Have you ever received a request for an accommodation and instead of granting the minor request fired the person? I sure hope not. But, someone did and that is why the EEOC is telling us about this $79,000 box of gloves.

Dairy Processor Fired Disabled Employee Rather Than Accommodate Her, Federal Agency Charges
Agropur, Inc., a dairy processor and U.S. subsidiary of Canadian-based Agropur Cooperative, will pay $79,000 and provide other relief to settle a federal disability discrimination lawsuit filed by the U.S. Equal Employment Opportunity Commission (EEOC), the agency announced today. The EEOC charged that Agropur violated federal law at its Grand Rapids, Michigan plant by failing to provide an employee with a disability with a reasonable accommodation, which resulted in her discharge.


According to the EEOC’s lawsuit, Agropur refused to accommodate the employee’s severe dyshidrotic eczema, a skin condition. While working for Agropur, the employee learned she was allergic to rubber and plastics. She requested a reasonable accommodation, including the ability to wear a different type of glove while working.


Instead of accommodating the employee, Agropur forced her to leave work when she had flare-ups, the EEOC said. When she left work, she was penalized by receiving attendance points. Ultimately, the EEOC said, Agropur fired her after she had accumulated attendance points that accrued as a direct result of the company’s failure to provide her with a reasonable accommodation.

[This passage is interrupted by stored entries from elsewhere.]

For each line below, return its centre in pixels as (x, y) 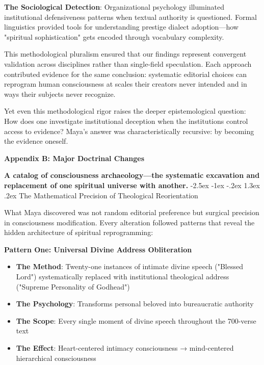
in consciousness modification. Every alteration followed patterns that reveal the (129, 222)
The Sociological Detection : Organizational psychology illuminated (114, 7)
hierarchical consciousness (56, 358)
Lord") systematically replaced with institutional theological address (123, 277)
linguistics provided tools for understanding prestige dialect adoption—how (121, 27)
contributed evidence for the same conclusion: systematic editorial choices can (126, 74)
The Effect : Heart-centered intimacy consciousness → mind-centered (125, 348)
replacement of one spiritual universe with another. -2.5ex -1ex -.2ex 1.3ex (132, 185)

Such alleged conduct violates the Americans with Disabilities Act. After attempting to reach a pre-litigation resolution through its conciliation process, the EEOC filed suit in U.S. District Court for the Western District of Michigan (EEOC v. Agropur, Inc., Case No. 1:21-CV-00765).


In addition to the monetary relief, the consent decree settling the suit provides for injunctive relief, training on the ADA, and compliance-related reporting to the EEOC.


“Adhering to an inflexible no-fault attendance policy may violate the ADA,” explained EEOC trial attorney Nedra Campbell. “Employers should determine whether an employee who needs leave because of a medical condition is entitled to an accommodation under the ADA. Agropur should be commended both for agreeing to a consent decree early in this litigation and committing to ensure its managerial and human resource employees are trained on the ADA.”


Agropur, Inc. is a dairy processor that produces cheese, whey products and dairy ingredients with its approximately 2,800 employees located throughout the United States. It is a wholly-owned subsidiary of Agropur Cooperative, a Canadian-based dairy processor.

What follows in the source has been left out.